Segundo LP, Nosso Som de 1977
https://www.youtube.com/watch?v=1I_GzeGUfus
Snegs voltaria às lojas para o deleite das novas gerações apenas no final da década de 1980, numa reedição em vinil bancada pela lendária Baratos e Afins; o único pecado, entretanto, foi limar o encarte original.
E em 1993, finalmente as longas suítes ganhariam vida digital. O selo Progressive Rock Worldwide arcou com a remasterização do petardo, equalizando alguns dos defeitos técnicos impostos devido às precárias condições dos estúdios brasileiros na gravação original. O grupo se reuniu para cunhar uma livre de derradeira adaptação da peça sinfônica do O Guarani, de Carlos Gomes (1836-96). A sensacional releitura entrou como faixa bônus no disquinho óptico.

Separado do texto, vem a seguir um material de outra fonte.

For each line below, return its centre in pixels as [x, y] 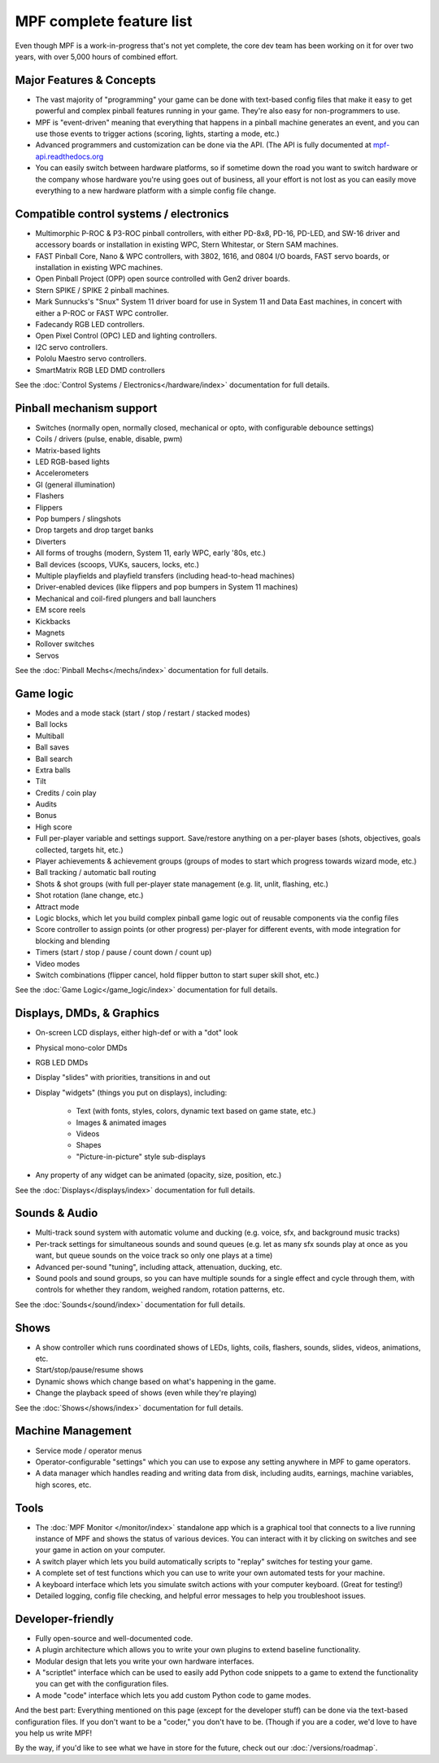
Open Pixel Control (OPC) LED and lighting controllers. [126, 336]
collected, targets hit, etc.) [79, 850]
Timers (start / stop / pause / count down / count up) [124, 952]
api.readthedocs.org [70, 156]
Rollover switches [65, 644]
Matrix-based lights [68, 450]
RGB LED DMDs [62, 1063]
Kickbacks [53, 621]
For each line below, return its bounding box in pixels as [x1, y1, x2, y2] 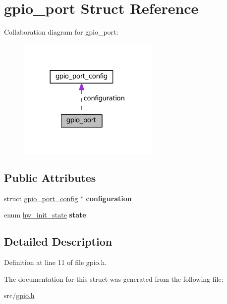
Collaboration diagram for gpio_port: [4, 27, 118, 37]
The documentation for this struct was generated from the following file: [4, 273, 224, 284]
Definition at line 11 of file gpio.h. [4, 257, 107, 267]
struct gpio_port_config [4, 193, 78, 203]
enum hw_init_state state [4, 210, 86, 220]
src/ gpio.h [4, 290, 35, 301]
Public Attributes [4, 170, 96, 185]
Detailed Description [4, 234, 113, 249]
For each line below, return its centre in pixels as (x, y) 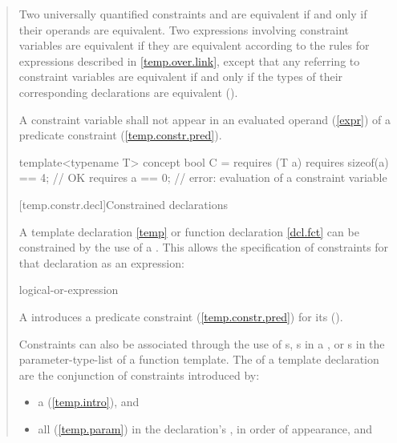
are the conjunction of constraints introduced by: (139, 375)
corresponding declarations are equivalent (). (128, 92)
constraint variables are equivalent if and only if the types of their (181, 77)
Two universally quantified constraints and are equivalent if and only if (193, 14)
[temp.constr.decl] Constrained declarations (123, 204)
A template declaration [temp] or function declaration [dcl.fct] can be (189, 231)
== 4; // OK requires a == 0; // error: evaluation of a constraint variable (203, 177)
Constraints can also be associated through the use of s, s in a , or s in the (202, 343)
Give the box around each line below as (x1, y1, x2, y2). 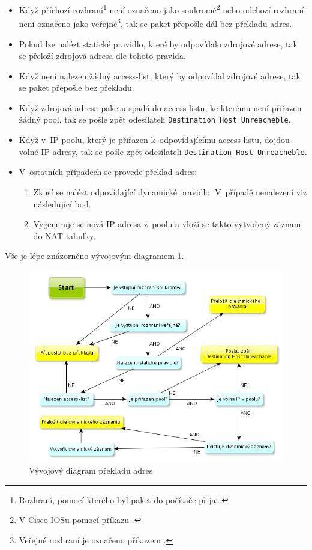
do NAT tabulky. (33, 229, 96, 242)
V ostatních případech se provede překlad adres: (19, 165, 197, 178)
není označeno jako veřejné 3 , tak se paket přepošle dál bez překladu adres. (19, 16, 292, 29)
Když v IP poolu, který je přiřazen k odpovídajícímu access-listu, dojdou (19, 133, 290, 146)
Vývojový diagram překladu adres (29, 464, 153, 477)
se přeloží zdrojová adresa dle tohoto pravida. (19, 49, 186, 62)
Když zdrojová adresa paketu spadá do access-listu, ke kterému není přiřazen (19, 101, 302, 114)
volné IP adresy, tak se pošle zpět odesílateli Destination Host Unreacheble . (19, 145, 307, 157)

Com a abertura da Caixa de Pandora do Brock, Som Nosso passou a ser venerando como um dos gigantes. O reconhecimento tardio originou uma série de reencontros de seus ex-integrantes e um disco ao vivo em 1994. Já no atual milênio, a banda abriria seus registros secretos para satisfazer novos e velhos fãs das complexas composições. O que desencadeou espetaculares bootleg´s, com íntegras de shows realizados na década de 1970.
Variações sobre Neblina
https://www.youtube.com/watch?v=A7QZwzmQ90M
De forma oficial, o grupo lançou apenas um apanhado de versões captadas nos palcos. O discaço duplo recebeu o sugestivo título A Procura da Essência (Ao Vivo 1975-1976) – nome sacado de um dos versos de Sinal da Paranóia, presente no álbum de debute da trupe. Cuidadosamente selecionado pelos integrantes da banda, o registro reúne rica safra de improvisações e versões estendidas de antigos clássicos de seu período mais progressivo. O material inclui a inédita e lendária suíte Amazônia, nunca lançada de forma integral.